4.3 The controller

The Spring’s @MVC style of web application development is used in which the central type is the Controller class.

Import the web project

The GreenPages application is divided into OSGi bundles that are represented as Eclipse projects. In this step import the greenpages.web project.

Starting with no projects, import the web project by right-clicking in the Package Explorer view and selecting the Import… menu item. In the dialog that opens, choose GeneralExisting Projects into Workspace and select Next. In the following dialog set the root directory to the value of $GREENPAGES_HOME/start/greenpages.web and press Finish.

(Initially this project may have compiler errors; this is to be expected particularly if the Maven repository hasn’t yet been created.)

When this project is imported go to the next step.

The controller class

In the src/main/java source folder of the greenpages.web project the package greenpages.web should contain the controller class named GreenPagesController. Create this by right-clicking on the greenpages.web package in the src/main/java source folder and selecting NewClass. (If Class is not offered on the New menu the Java perspective may not be being used, in which case look for the Class option under Other… in the Java section.)

Name the new class GreenPagesController and press Finish.

The following code should be inserted:

@Controller
public class GreenPagesController {
	…
    @RequestMapping("/home.htm")
    public void home() {
    }
    …

The annotations Controller and RequestMapping are from Spring Framework and are imported by adding the lines:

import org.springframework.stereotype.Controller;
import org.springframework.web.bind.annotation.RequestMapping;

STS will offer (as a Quick Fix) to insert imports for these Spring Framework annotations the first time they are used. (Java 1.6 supports annotations, and the Spring Framework libraries are accessible by linking to the correct dm Server runtime environment or generating the correct dependencies for the Maven plug-in.)

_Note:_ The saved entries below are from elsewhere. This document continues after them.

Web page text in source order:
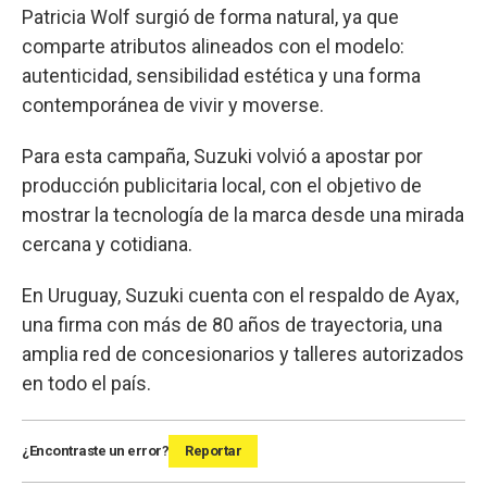
Patricia Wolf surgió de forma natural, ya que
comparte atributos alineados con el modelo:
autenticidad, sensibilidad estética y una forma
contemporánea de vivir y moverse.
Para esta campaña, Suzuki volvió a apostar por
producción publicitaria local, con el objetivo de
mostrar la tecnología de la marca desde una mirada
cercana y cotidiana.
En Uruguay, Suzuki cuenta con el respaldo de Ayax,
una firma con más de 80 años de trayectoria, una
amplia red de concesionarios y talleres autorizados
en todo el país.
¿Encontraste un error? Reportar
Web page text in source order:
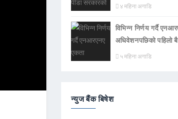
४ महिना अगाडि
विभिन्न निर्णय गर्दै
अधिवेशनपछिको पहिलो
५ महिना अगाडि
न्युज बैंक बिषेश
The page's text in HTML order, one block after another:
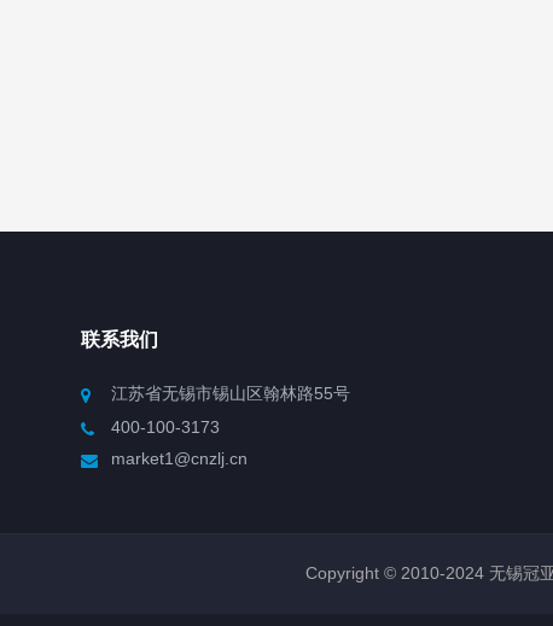
联系我们
江苏省无锡市锡山区翰林路55号
400-100-3173
market1@cnzlj.cn
Copyright © 2010-2024 无锡冠
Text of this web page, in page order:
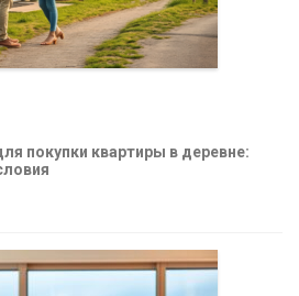
покупки квартиры в деревне:
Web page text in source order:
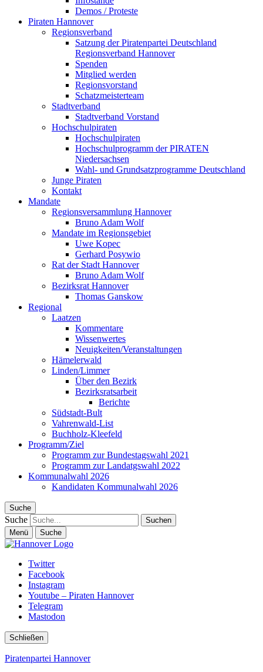
Demos / Proteste
Piraten Hannover
Regionsverband
Satzung der Piratenpartei Deutschland
Regionsverband Hannover
Spenden
Mitglied werden
Regionsvorstand
Schatzmeisterteam
Stadtverband
Stadtverband Vorstand
Hochschulpiraten
Hochschulpiraten
Hochschulprogramm der PIRATEN
Niedersachsen
Wahl- und Grundsatzprogramme Deutschland
Junge Piraten
Kontakt
Mandate
Regionsversammlung Hannover
Bruno Adam Wolf
Mandate im Regionsgebiet
Uwe Kopec
Gerhard Posywio
Rat der Stadt Hannover
Bruno Adam Wolf
Bezirksrat Hannover
Thomas Ganskow
Regional
Laatzen
Kommentare
Wissenwertes
Neuigkeiten/Veranstaltungen
Hämelerwald
Linden/Limmer
Über den Bezirk
Bezirksratsarbeit
Berichte
Südstadt-Bult
Vahrenwald-List
Buchholz-Kleefeld
Programm/Ziel
Programm zur Bundestagswahl 2021
Programm zur Landatgswahl 2022
Kommunalwahl 2026
Kandidaten Kommunalwahl 2026
Suche
Suche
Menü Suche
Twitter
Facebook
Instagram
Youtube – Piraten Hannover
Telegram
Mastodon
Schließen
Piratenpartei Hannover
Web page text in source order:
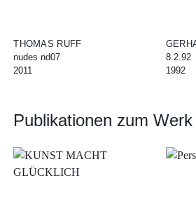
THOMAS RUFF
nudes nd07
2011
8.2.92
1992
Publikationen zum Werk
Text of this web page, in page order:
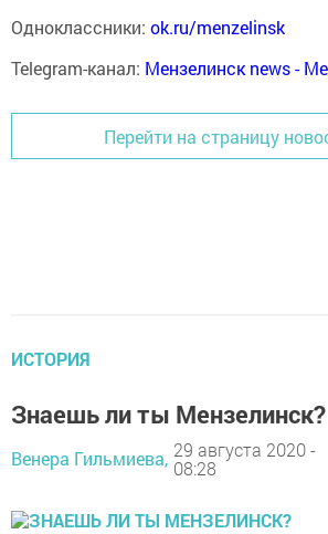
Одноклассники: ok.ru/menzelinsk
Telegram-канал: Мензелинск news -
Перейти на страницу
ИСТОРИЯ
Знаешь ли ты Мензелинск?
Венера Гильмиева, 29 августа 2020 -
08:28
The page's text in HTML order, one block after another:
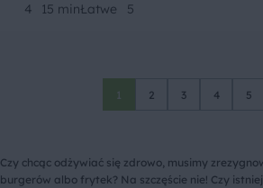
4 15 minŁatwe 5
1 2 3 4 5
Czy chcąc odżywiać się zdrowo, musimy
burgerów albo frytek? Na szczęście nie! Czy
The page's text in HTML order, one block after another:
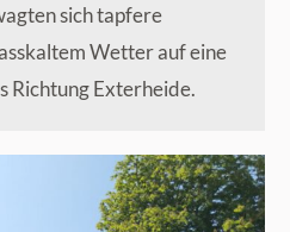
sich tapfere
Wetter auf eine
Richtung Exterheide.
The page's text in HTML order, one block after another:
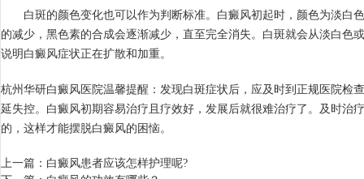
白斑的颜色变化也可以作为判断标准。白癜风初起时，颜色为淡白
的减少，黑色素的合成会逐渐减少，直至完全消失。白斑就会从淡白色
说明白癜风症状正在扩散和加重。
杭州华研白癜风医院温馨提醒：发现白斑症状后，应及时到正规医院检
延失控。白癜风初期容易治疗且疗效好，发展后就很难治疗了。及时治
的，这样才能摆脱白癜风的困恼。
上一篇： 白癜风患者应该怎样护理呢?
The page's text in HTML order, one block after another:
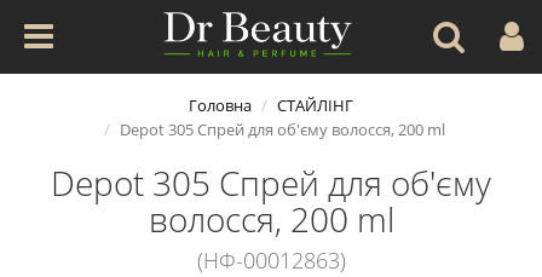
Головна
СТАЙЛІНГ
Depot 305 Спрей для об'єму волосся, 200 ml
Depot 305 Спрей для об'єму
волосся, 200 ml
(НФ-00012863)
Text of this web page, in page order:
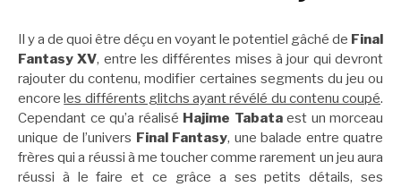
Il y a de quoi être déçu en voyant le potentiel gâché de Final
Fantasy XV, entre les différentes mises à jour qui devront
rajouter du contenu, modifier certaines segments du jeu ou
encoreles différents glitchs ayant révélé du contenu coupé.
Cependant ce qu’a réalisé Hajime Tabataest un morceau
unique de l’univers Final Fantasy, une balade entre quatre
frères qui a réussi à me toucher comme rarement un jeu aura
réussi à le faire et ce grâce a ses petits détails, ses
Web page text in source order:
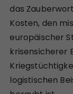
das
Kosten, den
europäischer
krisensicherer
logistischen
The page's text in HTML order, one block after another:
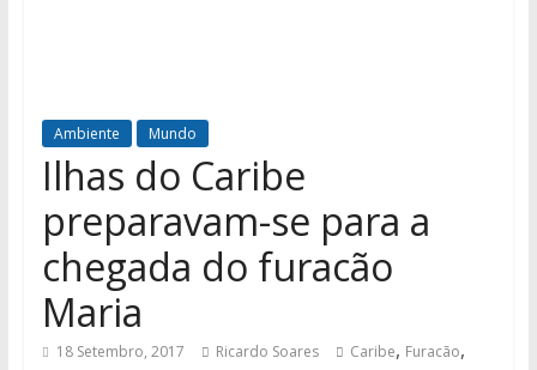
Ambiente Mundo
Ilhas do Caribe
preparavam-se para a
chegada do furacão
Maria
18 Setembro, 2017 Ricardo Soares Caribe, Furacão,
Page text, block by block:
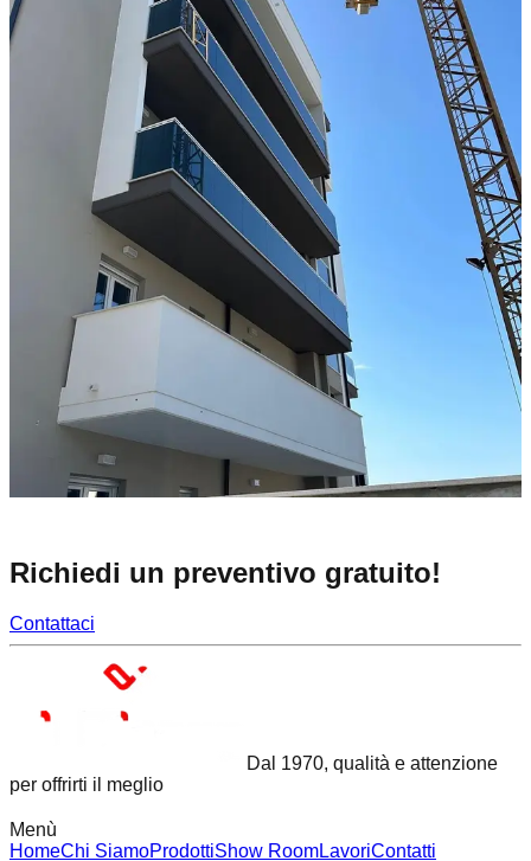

Enabling component scanning

Spring will detect the @Controller annotation and create a bean of controller type, provided that it scans the classpath for these. Spring’s component scanning is enabled by inserting a context tag in one of the Spring bean definition files.

Open the WEB-INF/greenpages-servlet.xml file in the src/main/webapp folder and ensure the following lines are present:

	<!-- enable classpath scanning -->
	<context:component-scan base-package="greenpages.web" />

Experiment by adding and removing this line, saving the file after each change. (Easily done by commenting it—use the Toggle Comment shortcut in STS.) Look in the Spring Explorer view for a bean named greenPagesController dynamically created by the component-scan tag.